In addition to avoiding repetition, type aliases facilitate abstraction. For example, many Windows API's have an output parameter that is typed as a fixed size buffer of length MAX_PATH characters. A type alias OUTPUT_PATH defined as

cffi::alias define OUTPUT_PATH {unichar[512] out}

can be used in function and struct field declarations.

Similarly, type aliases can be used to hide platform differences. For example, in the following function prototype,

kernel stdcall HeapCreate pointer.HEAP {opts uint initSize SIZE_T maxSize SIZE_T}

SIZE_T is an alias that resolves to either uint or ulonglong depending on whether the platform is 32- or 64-bit.

Various points to note about type aliases:

  • A type alias must begin with an alphabetic character, an underscore or a colon. Subsequent characters may be one of these or a digit.
  • Type aliases can be nested, i.e. one alias may be defined in terms of another.
  • When a type alias is used in a declaration, additional annotations may be specified. These are merged with those included in the type alias definition.

For convenience, the package provides the ::cffi::alias load command which defines some standard C type aliases like size_t as well as some platform-specific type aliases such as HANDLE on Windows.

Currently defined type aliases can be listed with the ::cffi::alias list command and removed with ::cffi::alias delete.

EnumerationsConcepts, Top, Main, Index

Enumerations allow the use of symbolic constants in place of numeric values passed as arguments to functions. Their primary purpose is similar to preprocessor #define constants and enum types in C. They are defined and otherwise managed through the cffi::enum command ensemble. The fragment below provides an example.

cffi::enum define CMARK_OPTS {DEFAULT 0 NORMALIZE 256 VALIDATE 512 SMART 1024 }
cffiLib function cmark_render_html pointer {
    root pointer.cmark_node
    opts {int {enum CMARK_OPTS}}
}
set htmlptr [cmark_render_html $root NORMALIZE]

When combined with the bitmask annotation, bitmasks can be symbolically represented as a list.

cffiLib function cmark_render_html pointer {
    root pointer.cmark_node
    opts {int bitmask {enum CMARK_OPTS}}
}
set htmlptr [cmark_render_html $root {SMART NORMALIZE}]

FunctionsConcepts, Top, Main, Index

To invoke a function in a DLL or shared library, the library must first be loaded through the creation of a ::cffi::dyncall::Library object.
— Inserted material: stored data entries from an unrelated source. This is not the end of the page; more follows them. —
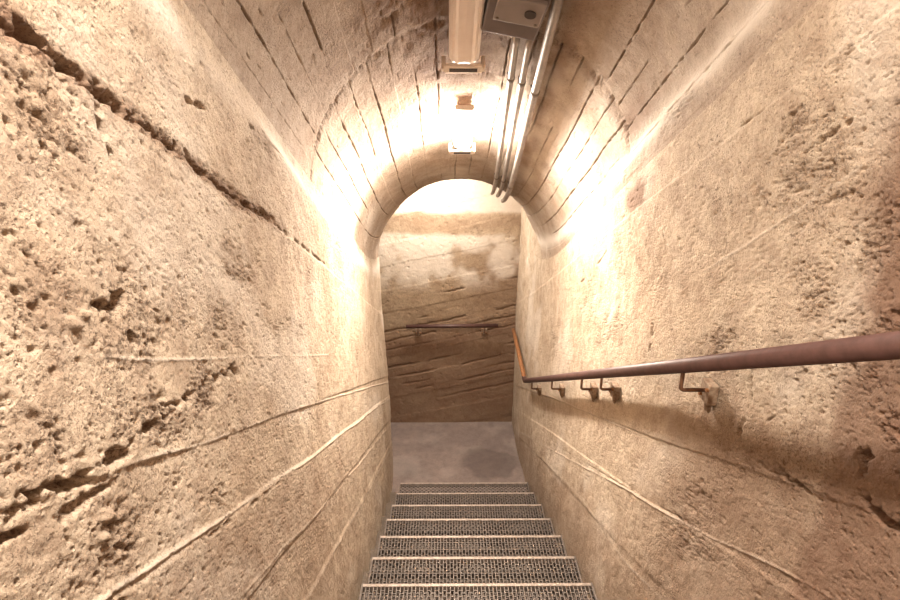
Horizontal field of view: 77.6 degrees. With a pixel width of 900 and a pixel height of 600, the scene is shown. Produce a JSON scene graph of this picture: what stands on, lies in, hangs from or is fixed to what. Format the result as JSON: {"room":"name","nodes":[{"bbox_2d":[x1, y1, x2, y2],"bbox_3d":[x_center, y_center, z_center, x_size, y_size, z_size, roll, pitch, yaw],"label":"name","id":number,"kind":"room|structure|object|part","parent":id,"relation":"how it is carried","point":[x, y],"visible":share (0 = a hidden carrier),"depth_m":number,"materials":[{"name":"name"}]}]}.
{"room":"underground passage","nodes":[
{"label":"underground passage","id":0,"kind":"room"},
{"bbox_2d":[0,0,392,599],"bbox_3d":[-0.523,0.413,1.666,0.235,4.933,6.050,0,20,0],"label":"wall","id":1,"kind":"structure","parent":0,"point":[195,397],"depth_m":0.92,"materials":[{"name":"stone"}]},
{"bbox_2d":[378,179,521,422],"bbox_3d":[-0.788,-0.037,5.502,3.080,2.972,0.042,0,20,0],"label":"wall","id":2,"kind":"structure","parent":0,"point":[449,253],"depth_m":5.51,"materials":[{"name":"beige stone"}]},
{"bbox_2d":[406,324,497,335],"bbox_3d":[0.020,0.298,5.568,0.905,0.154,0.090,0,20,0],"label":"handrail","id":3,"kind":"object","parent":2,"relation":"attached to","point":[483,327],"visible":1,"depth_m":5.51,"materials":[{"name":"brown metal"}]},
{"bbox_3d":[0.020,0.257,5.525,0.905,0.048,0.038,0,20,0],"label":"rail","id":4,"kind":"part","parent":3,"relation":"part of","materials":[{"name":"brown metal"}]},
{"bbox_2d":[391,421,525,491],"bbox_3d":[-0.784,1.563,5.279,3.080,0.005,1.610,0,20,0],"label":"floor","id":5,"kind":"structure","parent":0,"point":[423,452],"depth_m":5.46,"materials":[{"name":"grey concrete"}]},
{"bbox_2d":[362,492,580,599],"bbox_3d":[0.094,1.807,1.939,1.320,3.037,5.798,0,20,0],"label":"floor","id":6,"kind":"structure","parent":0,"point":[392,494],"depth_m":3.23,"materials":[{"name":"concrete"}]},
{"bbox_2d":[398,482,531,502],"bbox_3d":[0.119,1.640,4.674,1.098,0.048,0.306,0,20,0],"label":"stair tread","id":7,"kind":"structure","parent":6,"relation":"on","point":[471,484],"depth_m":4.75,"materials":[{"name":"metal"}]},
{"bbox_2d":[394,492,538,515],"bbox_3d":[0.121,1.603,4.317,1.098,0.048,0.306,0,20,0],"label":"stair tread","id":8,"kind":"structure","parent":6,"relation":"on","point":[530,495],"depth_m":4.38,"materials":[{"name":"metal"}]},
{"bbox_2d":[389,504,545,530],"bbox_3d":[0.123,1.567,3.959,1.098,0.048,0.306,0,20,0],"label":"stair tread","id":9,"kind":"structure","parent":6,"relation":"on","point":[442,507],"depth_m":4.03,"materials":[{"name":"metal"}]},
{"bbox_2d":[382,518,556,548],"bbox_3d":[0.125,1.530,3.602,1.098,0.048,0.306,0,20,0],"label":"stair tread","id":10,"kind":"structure","parent":6,"relation":"on","point":[469,521],"depth_m":3.66,"materials":[{"name":"metal"}]},
{"bbox_2d":[375,535,569,571],"bbox_3d":[0.126,1.494,3.245,1.098,0.048,0.306,0,20,0],"label":"stair tread","id":11,"kind":"structure","parent":6,"relation":"on","point":[527,539],"depth_m":3.30,"materials":[{"name":"metal"}]},
{"bbox_3d":[0.672,1.492,3.248,0.006,0.046,0.305,0,20,0],"label":"plate","id":12,"kind":"part","parent":11,"relation":"part of","materials":[{"name":"metal"}]},
{"bbox_2d":[365,556,586,599],"bbox_3d":[0.128,1.458,2.888,1.098,0.048,0.306,0,20,0],"label":"stair tread","id":13,"kind":"structure","parent":6,"relation":"on","point":[509,560],"depth_m":2.94,"materials":[{"name":"metal"}]},
{"bbox_3d":[-0.418,1.457,2.885,0.006,0.046,0.305,0,20,0],"label":"plate","id":14,"kind":"part","parent":13,"relation":"part of","materials":[{"name":"metal"}]},
{"bbox_3d":[0.674,1.455,2.890,0.006,0.046,0.305,0,20,0],"label":"plate","id":15,"kind":"part","parent":13,"relation":"part of","materials":[{"name":"metal"}]},
{"bbox_2d":[359,582,596,599],"bbox_3d":[0.130,1.421,2.530,1.098,0.048,0.306,0,20,0],"label":"stair tread","id":16,"kind":"structure","parent":6,"relation":"on","point":[449,587],"depth_m":2.64,"materials":[{"name":"metal"}]},
{"bbox_3d":[0.676,1.419,2.533,0.006,0.046,0.305,0,20,0],"label":"plate","id":17,"kind":"part","parent":16,"relation":"part of","materials":[{"name":"metal"}]},
{"bbox_2d":[183,0,816,258],"bbox_3d":[0.031,-0.898,1.200,1.401,3.356,6.070,0,20,0],"label":"ceiling","id":18,"kind":"structure","parent":0,"point":[358,92],"depth_m":2.04,"materials":[{"name":"stone"}]},
{"bbox_2d":[449,105,474,154],"bbox_3d":[0.066,-0.848,2.823,0.143,0.263,0.454,0,20,0],"label":"ceiling lamp","id":19,"kind":"object","parent":18,"relation":"attached to","point":[463,114],"visible":1,"depth_m":2.73,"materials":[{"name":"white plastic"}]},
{"bbox_2d":[453,109,474,147],"bbox_3d":[0.067,-0.843,2.773,0.095,0.050,0.378,0,-6,0],"label":"diffuser","id":20,"kind":"object","parent":19,"relation":"attached to","point":[463,118],"depth_m":2.70,"materials":[{"name":"white plastic"}]},
{"bbox_2d":[441,0,484,72],"bbox_3d":[0.054,-0.980,1.530,0.169,0.629,1.211,0,20,0],"label":"ceiling lamp","id":21,"kind":"object","parent":18,"relation":"attached to","point":[465,16],"visible":1,"depth_m":1.91,"materials":[{"name":"beige plastic"}]},
{"bbox_2d":[490,37,519,194],"bbox_3d":[0.278,-0.874,3.114,0.033,0.937,2.161,1,20,2],"label":"conduit","id":22,"kind":"object","parent":18,"relation":"attached to","point":[515,41],"visible":0.99,"depth_m":2.46,"materials":[{"name":"metal"}]},
{"bbox_2d":[496,39,532,197],"bbox_3d":[0.322,-0.859,3.125,0.032,0.946,2.171,1,20,2],"label":"conduit","id":23,"kind":"object","parent":18,"relation":"attached to","point":[528,44],"visible":0.99,"depth_m":2.46,"materials":[{"name":"metal"}]},
{"bbox_2d":[481,0,549,40],"bbox_3d":[0.209,-0.934,1.790,0.194,0.179,0.234,-2,20,-5],"label":"junction box","id":24,"kind":"object","parent":18,"relation":"attached to","point":[523,19],"visible":1,"depth_m":1.77,"materials":[{"name":"grey paint"}]},
{"bbox_2d":[501,0,563,202],"bbox_3d":[0.357,-0.885,2.604,0.039,1.430,3.113,1,20,2],"label":"conduit","id":25,"kind":"object","parent":18,"relation":"attached to","point":[556,6],"visible":1,"depth_m":2.20,"materials":[{"name":"metal"}]},
{"bbox_2d":[512,0,899,599],"bbox_3d":[0.729,0.296,2.014,0.126,4.952,6.770,0,20,0],"label":"wall","id":26,"kind":"structure","parent":0,"point":[772,218],"depth_m":1.37,"materials":[{"name":"stone"}]},
{"bbox_2d":[512,328,899,412],"bbox_3d":[0.666,0.060,2.236,0.114,2.819,5.970,0,20,0],"label":"handrail","id":27,"kind":"object","parent":26,"relation":"attached to","point":[881,346],"visible":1,"depth_m":1.22,"materials":[{"name":"brown metal"}]},
{"bbox_3d":[0.620,0.481,5.056,0.035,0.084,0.962,0,20,0],"label":"landing rail","id":28,"kind":"part","parent":27,"relation":"part of","materials":[{"name":"brown metal"}]},
{"bbox_3d":[0.677,0.679,4.251,0.026,0.060,0.054,0,20,0],"label":"mounting plate","id":29,"kind":"part","parent":27,"relation":"part of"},
{"bbox_3d":[0.688,0.552,3.441,0.026,0.060,0.054,0,20,0],"label":"mounting plate","id":30,"kind":"part","parent":27,"relation":"part of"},
{"bbox_3d":[0.688,0.432,2.681,0.026,0.060,0.054,0,20,0],"label":"mounting plate","id":31,"kind":"part","parent":27,"relation":"part of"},
{"bbox_3d":[0.690,0.379,2.341,0.026,0.060,0.054,0,20,0],"label":"mounting plate","id":32,"kind":"part","parent":27,"relation":"part of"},
{"bbox_3d":[0.713,0.252,1.541,0.026,0.060,0.054,0,20,0],"label":"mounting plate","id":33,"kind":"part","parent":27,"relation":"part of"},
{"bbox_3d":[0.631,0.214,1.815,0.040,2.819,5.075,0,20,0],"label":"rail","id":34,"kind":"part","parent":27,"relation":"part of","materials":[{"name":"brown metal"}]}
]}
The ::cffi::dyncall::Library.function and ::cffi::dyncall::Library.stdcall methods of the object can then be used to create Tcl commands that wrap individual functions implemented in the library.

Calling conventionsConcepts, Top, Main, Index

The 32-bit Windows platform uses two common calling conventions for functions: the default C calling convention and the stdcall calling convention which is used by most system libraries. These differ in terms of parameter and stack management and it is crucial that the correct convention be used when defining the corresponding FFI.

Other than use of the two separate methods for definition, there is no difference in terms of the function prototype used for definition or the method of invocation.

Note that this difference in calling convention is only applicable to 32-bit Windows. For other platforms, including 64-bit Windows, stdcall behaves in identical fashion to function.

Function wrappersConcepts, Top, Main, Index

The function wrapping methods function and stdcall have the following syntax:

DLLOBJ function FNNAME RETTYPE PARAMS
DLLOBJ stdcall FNNAME RETTYPE PARAMS

where FNNAME is the name of the function (and an optional Tcl alias), RETTYPE is the function return type declaration and PARAMS is a list of alternating parameter names and type declarations. The type declarations may include annotations that control behaviour and conversion between Tcl and C values.

The C function may then be invoked as FNNAME like any other Tcl command.

Return typesConcepts, Top, Main, Index

A function return declaration is a type or type alias followed by zero or more annotations. The resolved type must not be a struct or an array including chars, unichars, binary and bytes. Note pointers to these are permitted.

In the case of string and unistring types, the script level return values are constructed from C char * and Tcl_UniChar * types. Since the underlying pointer is not available, any storage cannot be freed and these types should only be used in cases where that is not needed (for example, when the function returns static strings).

Return annotationsConcepts, Top, Main, Index

The following annotations may be follow the type in a return type declaration.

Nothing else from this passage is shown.